Cross-Species Study Reveals AI Matches Early Vision, Splits on Higher Areas
Macaque electrophysiology shows CNNs align with V1/V2, but IT rankings diverge from human fMRI.
A new study from Nils Leutenegger extends prior work on learning rules and brain alignment to a cross-species comparison. Using representational similarity analysis (RSA), the author tested five learning rules—backpropagation (BP), feedback alignment (FA), predictive coding (PC), spike-timing-dependent plasticity (STDP), and a random-weights baseline—against macaque electrophysiology data (MajajHong2015 for V4/IT and FreemanZiemba2013 for V1/V2). The same model weights from earlier human fMRI experiments were used. Results show that early visual cortex (V1/V2) alignment is robust across species, with all models achieving higher rho values in macaques (0.15–0.30) than in humans (0.01–0.08), likely due to electrophysiology's higher signal-to-noise ratio. STDP and PC again led among trained rules, consistent with human V1 rankings.
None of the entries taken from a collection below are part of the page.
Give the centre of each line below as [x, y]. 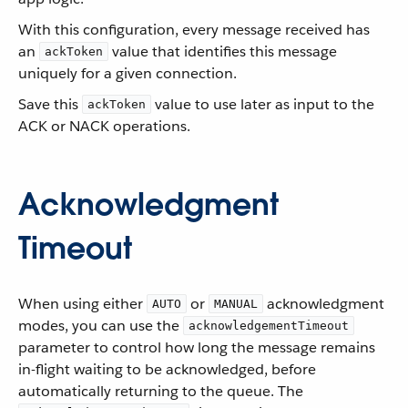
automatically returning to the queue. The [161, 391]
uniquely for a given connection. [127, 73]
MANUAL [236, 304]
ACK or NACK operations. [104, 126]
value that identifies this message [223, 51]
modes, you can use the [101, 326]
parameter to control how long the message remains [197, 347]
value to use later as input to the [263, 104]

However, higher-area alignment (IT) tells a different story. Learning rule rankings showed no detectable correlation across species (Kendall's tau = 0.00, p = 1.00), though the small sample size (n=5) limits statistical power. A pretrained ResNet-50 (ImageNet) achieved rho=0.25 at macaque IT, substantially above all custom CNN conditions (rho=0.07–0.14). This suggests that IT alignment is primarily limited by model capacity and training data, not the learning rule. The study also reports noise ceilings, multi-seed variability (5 seeds), and stimulus-control analyses. These findings demonstrate that early visual alignment generalizes across species, while higher-area alignment depends more on model architecture and domain than on the learning algorithm itself.
- STDP and PC achieve highest early visual alignment in macaques (rho~0.30 at V1/V2), matching human V1 rankings.
- No correlation found between learning rule rankings for IT across species (Kendall's tau=0.00).
- Pretrained ResNet-50 (rho=0.25) outperforms all custom CNNs at macaque IT by 2–3x, indicating model capacity is key.
Why It Matters
This study clarifies which parts of AI visual processing align with biology, guiding better brain-like model design.